EU mustn’t overlook north Africa’s women
(Brussels, 8 March 2011) A century ago today, a million-plus people marched in Europe’s streets on the first International Women’s Day, calling for an end to discrimination and for women to have the same rights as men to work, vote and shape their countries’ future. One hundred years on, as millions of protesters throughout the Middle East and north Africa demand change, Amnesty International has stressed the vast challenge women still face, and its belief that the European Union has a duty to help them.

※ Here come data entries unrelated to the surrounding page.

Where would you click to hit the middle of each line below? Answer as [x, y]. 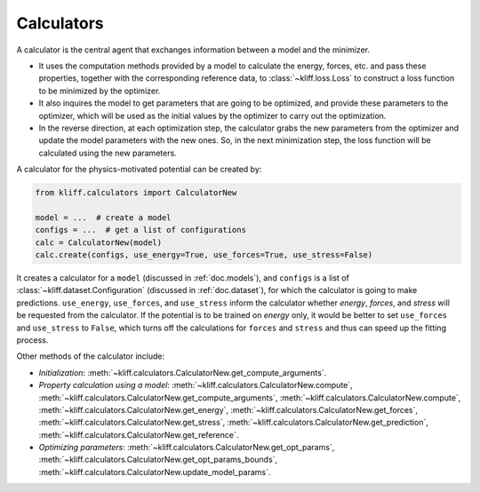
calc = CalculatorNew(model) [99, 242]
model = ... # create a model [104, 217]
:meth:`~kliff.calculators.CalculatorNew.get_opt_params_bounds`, [158, 460]
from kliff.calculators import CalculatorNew [136, 193]
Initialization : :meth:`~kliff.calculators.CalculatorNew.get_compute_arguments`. [183, 372]
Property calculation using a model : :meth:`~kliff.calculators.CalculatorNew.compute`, [196, 385]
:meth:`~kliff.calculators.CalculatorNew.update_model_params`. [155, 472]
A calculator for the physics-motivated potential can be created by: [139, 170]

“Women have suffered under these repressive governments alongside men. They’ve also had to cope with discriminatory laws and deeply entrenched gender inequality”, said Nicolas Beger, Director of Amnesty International’s European Institutions Office. “So it’s no wonder women have taken to the streets.”
Amnesty International has accused many governments, including those of European Union countries, of supporting women’s rights only when it is convenient. ”This is certainly the case in Egypt”, said Beger. He pointed to the danger of women being sidelined again. “Incredibly, they’re being denied a role in creating a new Egypt. Most recently, the new national committee formed to write the new Egyptian constitution was composed only of men. This is unacceptable. If the EU truly cared about women’s rights in Egypt, it would be championing women’s participation in every aspect of building new systems and institutions.”
For the promise of change in north Africa and elsewhere in the world, to be fulfilled, Amnesty International has stressed the need for women of diverse backgrounds and political persuasions to be full players. Despite the changes over the last 100 years, many of the same problems remain. Discrimination still cuts deeply across societies, leaving a trail of inequality in its wake. The call for equality, fairness and respect was at the heart of the first International Women’s Day. A century on, it still is.